Hail
Data Limitations
Hail data are not of sufficient quality to robustly determine historical trends and is of poorer quality than even the tornado dataset. This can be attributed to the increases in non-meteorological factors such as population and storm spotter coverage over time, as well as the uncertainty in reported hail size. However, the recent acknowledgement to assess the number of hail days instead of individual hail reports has mitigated some of the biases.
Definition and Description
Showery precipitation in the form of irregular pellets or balls of ice more than 5mm (0.2 inches) in diameter, falling from a cumulonimbus cloud (NWS 2009).
Hail forms by the collision of supercooled drops – raindrops that are still liquid even though the air around them is below freezing. The hailstone grows, supported by the updraft, until it is too heavy to remain aloft. Stronger updrafts generally produce larger hail size. Because obtaining large hail sizes requires a strong updraft, the timing of large hail is related to the lifecycle of large cumulonimbus clouds, which peak in intensity during late afternoon and evening hours. Updrafts may also be supported by vertical motion along a boundary, such as a front or mountains.
Hail severity is rated by the diameter of the largest hailstones in a storm. Hail of 1-inch diameter or greater is considered severe.
Historical Data
Severe Hail Days Per Year
(1986-2015) NOAA/National Weather Service Storm Prediction CenterThis map shows the average number of days per year in which severe hail reports were received in your area during the period noted. The map gives you a sense of the approximate number of days each year that you can expect to see severe hail (1-inch or greater in diameter) in your area. The 2- inch or greater map is also available for viewing.
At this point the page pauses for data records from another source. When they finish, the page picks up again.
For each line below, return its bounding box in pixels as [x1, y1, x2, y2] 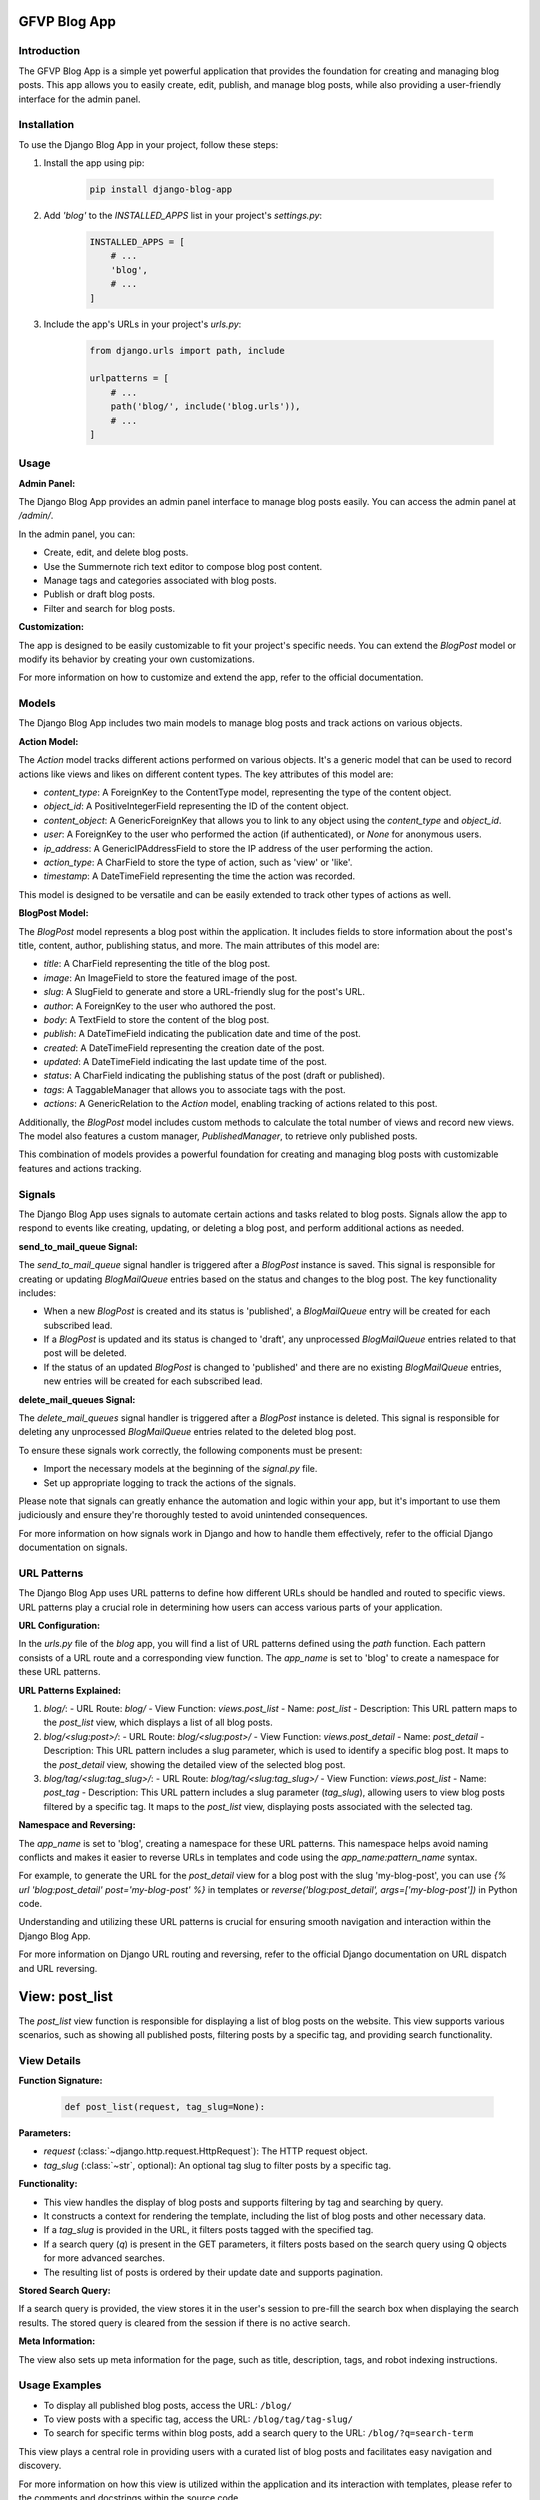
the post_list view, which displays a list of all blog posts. [43, 1716, 274, 1729]
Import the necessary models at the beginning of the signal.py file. [43, 1463, 318, 1475]
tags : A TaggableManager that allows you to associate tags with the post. [43, 1083, 346, 1095]
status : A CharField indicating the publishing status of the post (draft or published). [43, 1070, 385, 1082]
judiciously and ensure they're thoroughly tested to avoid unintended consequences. [18, 1509, 369, 1521]
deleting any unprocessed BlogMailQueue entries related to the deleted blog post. [18, 1426, 357, 1438]
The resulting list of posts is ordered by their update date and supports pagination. [43, 2266, 384, 2278]
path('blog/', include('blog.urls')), [110, 401, 301, 412]
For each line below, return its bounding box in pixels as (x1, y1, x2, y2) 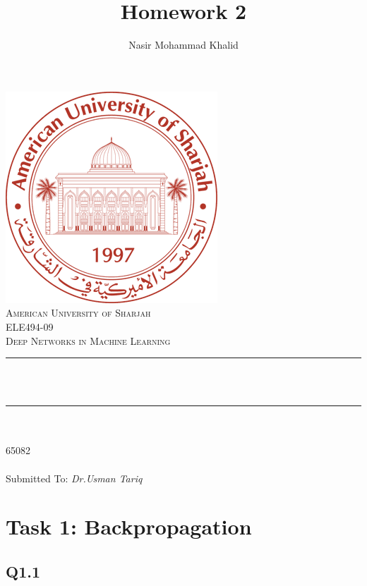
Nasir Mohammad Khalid (128, 37, 239, 52)
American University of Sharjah (6, 305, 151, 320)
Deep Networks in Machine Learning (6, 333, 171, 348)
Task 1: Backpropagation (6, 512, 252, 541)
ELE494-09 (6, 319, 54, 334)
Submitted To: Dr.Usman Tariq (6, 470, 143, 485)
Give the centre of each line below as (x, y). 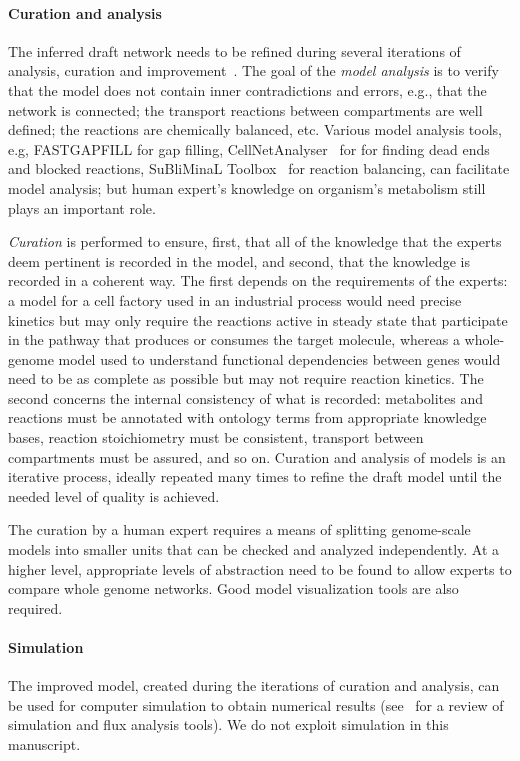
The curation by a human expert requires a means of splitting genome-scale (239, 529)
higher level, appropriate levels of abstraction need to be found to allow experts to (260, 568)
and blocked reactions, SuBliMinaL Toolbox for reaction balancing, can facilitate (259, 168)
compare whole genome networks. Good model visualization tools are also (233, 588)
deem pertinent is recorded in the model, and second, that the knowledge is (239, 260)
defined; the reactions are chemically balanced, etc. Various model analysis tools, (255, 129)
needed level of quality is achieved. (114, 495)
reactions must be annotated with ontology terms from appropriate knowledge (247, 417)

1. Click on the link below to go to the website 2. Select 1.00-Inch Hail Days or 2.00-Inch Hail Days.
Severe Hail Reports
Hail: (1955-present) Southern Regional Climate CenterThis interactive tool shows you the historical record for individual severe hail reports in your area. It can be used to determine hail events that have impacted your area or close to your area.
1. On left side of screen, click on Search with Radius. 2. Choose the diameter of the area of which you want to investigate (25 or 50 miles). 3. Select Hail (de-select Tornado and Wind). 4. Pan, zoom, and then click on the map area of interest. 5. Reports are displayed on the map and in two tables below the map.
Map: Mouse over individual storm reports for details.
Tables: There are two tables, Recent Storm Data and Historical Storm Data. Click on column header to sort by column of interest. For example, to view the dates in which the largest hail occurred, click on the Scale column headers to sort by the largest hail values.
Storm Events Database
Hail: (1955-present)NOAA National Centers for Environmental InformationThis interactive tool shows you the historical record for individual severe hail reports by county. It can be used to determine hail events that have impacted your area or close to your area.
1. On the bottom left, under Select State or Area, choose Oklahoma → then Search 2. From top to bottom, select a specific Begin and End Date, as well as County of interest. 3. Under Event Type(s), select Hail. 4. Under Advanced Search and Filter Options → Hail Filter, select hail size of interest. 5. Press Search. Summary results are presented in a table. Note: This tool can be used to analyze a variety of additional hazards with various time periods, and hail data goes as far back as 1955.
County Climate Summaries
Hail: 1986-2015Oklahoma Climatological SurveyThis site provides climate summaries for each county in Oklahoma. Browse the county-level documents for average and extreme climate statistics for multiple climate hazards, including hail.
1. Click on a county of interest from the list. 2. In the Averages section below the precipitation table, view the average annual number of hail (>1 in.) days from 1986-2015.
Climate Change Trends
Hail is commonly associated with severe thunderstorms. Climate models project an increase in the frequency and intensity of severe thunderstorms, and events with large hail are projected to increase (Kossin et al. 2017). At the same time, models project an overall decrease in the number of days with hail per year (Brimelow et al. 2017). Confidence in the projections is currently low, however, due to the isolated and sporadic nature of hail events and limited comprehensive datasets which make it difficult to track long-term trends (Wuebbles et al. 2017a).